This is the result of three weeks of experimenting how to get rid of glFinish() on OS X and this is the only/best solution I can come up with.
The glFinish() is still in place in KisOpenGLCanvas2::paintGL, but it's usually no longer called (only very sporadically like once per minute and during startup).
The logic extends KisOpenGLCanvas2::isBusy to usually work around having to call glFinish(). It does this by tracking the texture upload status using an Apple specific call for tracking the texture status.
A major problem is that I cannot verify this solution as I can no longer reproduce the original problems with removing glFinish() altogether. I did see the problems sporadically happening two weeks ago but can no longer see them on any of the three Macs I test with. I also tried bisecting git up to August without success. I still believe there is a problem so I would suggest against removing glFinish() altogether at this point. I wonder if we could seed this to other Mac users.
As for the benefit, glFinish() currently takes about 10% in the main thread (that takes about 50% of the total load), which means about 20% of the time in the main thread is blocked inside glFinish() on OS X, which is a problem for event consumption.
Other things I tried and abandoned:
(1) Blocking texture upload altogether if an update event has been scheduled via QT so that paintGL will never be in a wait state.
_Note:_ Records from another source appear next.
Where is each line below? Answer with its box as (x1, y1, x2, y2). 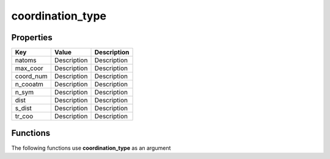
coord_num (15, 72, 48, 80)
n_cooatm (15, 80, 44, 88)
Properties (11, 32, 53, 43)
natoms (15, 56, 37, 65)
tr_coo (15, 112, 34, 121)
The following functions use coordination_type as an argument (11, 144, 171, 152)
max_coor (15, 64, 44, 72)
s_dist (15, 104, 32, 113)
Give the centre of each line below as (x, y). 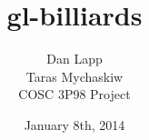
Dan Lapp (74, 59)
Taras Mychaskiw (74, 76)
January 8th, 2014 (74, 124)
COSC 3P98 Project (74, 94)

This added complex, brittle logic and sporadically failed to upload textures for reasons I do not understand.
(2) Using a standard OpenGL fence for detecting when the texture upload is finished; this did not work as the fence did not get signaled, neither with glFlush() before or after the fence.
(3) Using double buffering (i.e. two textures for each tiles). This sounds like a charming idea at first until you recognize that you need to accumulate changes, i.e. if you have two double buffered textures T1 and T2, the changes that arrive for T1 need to be later reapplied to T2 in addition to the changes for T2. The logic gets complex very soon.
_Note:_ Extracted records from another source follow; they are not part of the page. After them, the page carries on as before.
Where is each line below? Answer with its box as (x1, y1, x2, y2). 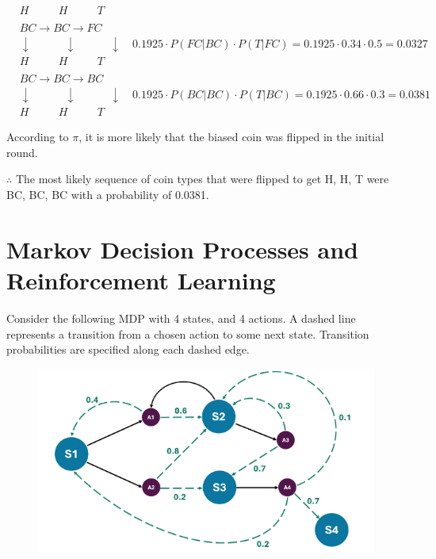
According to (6, 128, 69, 145)
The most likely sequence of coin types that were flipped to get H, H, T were (15, 170, 389, 187)
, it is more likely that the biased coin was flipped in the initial (78, 128, 384, 145)
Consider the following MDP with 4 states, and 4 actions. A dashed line (6, 309, 356, 326)
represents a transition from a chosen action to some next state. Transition (6, 325, 369, 342)
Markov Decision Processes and (6, 232, 358, 265)
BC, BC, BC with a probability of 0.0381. (6, 186, 209, 203)
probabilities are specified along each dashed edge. (6, 341, 250, 358)

(4) Moving the OpenGL rendering to a separate thread. Basically not possible as long as QT hogs the OpenGL contexts for its compositing of widgets in an unpredictable manner. I also investigated moving the whole OpenGL context into its own QOpenGLWindow but that had lots of other problems.
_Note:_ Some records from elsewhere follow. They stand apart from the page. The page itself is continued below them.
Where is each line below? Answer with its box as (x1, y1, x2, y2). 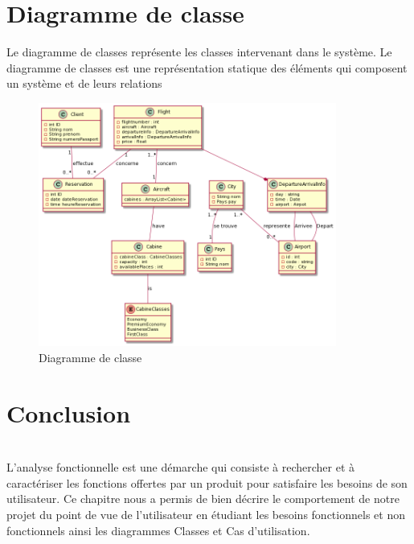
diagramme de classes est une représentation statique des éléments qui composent (6, 59, 408, 76)
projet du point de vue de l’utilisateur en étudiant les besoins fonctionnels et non (6, 505, 405, 522)
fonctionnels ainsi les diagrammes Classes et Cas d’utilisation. (6, 521, 310, 538)
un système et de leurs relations (6, 75, 162, 92)
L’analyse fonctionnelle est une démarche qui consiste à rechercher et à (6, 459, 355, 476)
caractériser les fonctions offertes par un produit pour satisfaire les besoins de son (6, 474, 408, 491)
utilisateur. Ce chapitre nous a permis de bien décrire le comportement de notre (6, 490, 400, 507)
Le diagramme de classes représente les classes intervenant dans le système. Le (6, 43, 392, 60)

(5) Moving the fence done detection logic to a separate thread to work around polling. Only possible on platforms that support multithreading with OpenGL and shared contexts. You would need a shared OpenGL context that shares fences with the main context. You also need to duplicate the whole polling logic for platforms that do not support it. After two days of investigating this, this seemed like a whole lot of effort for very little benefit.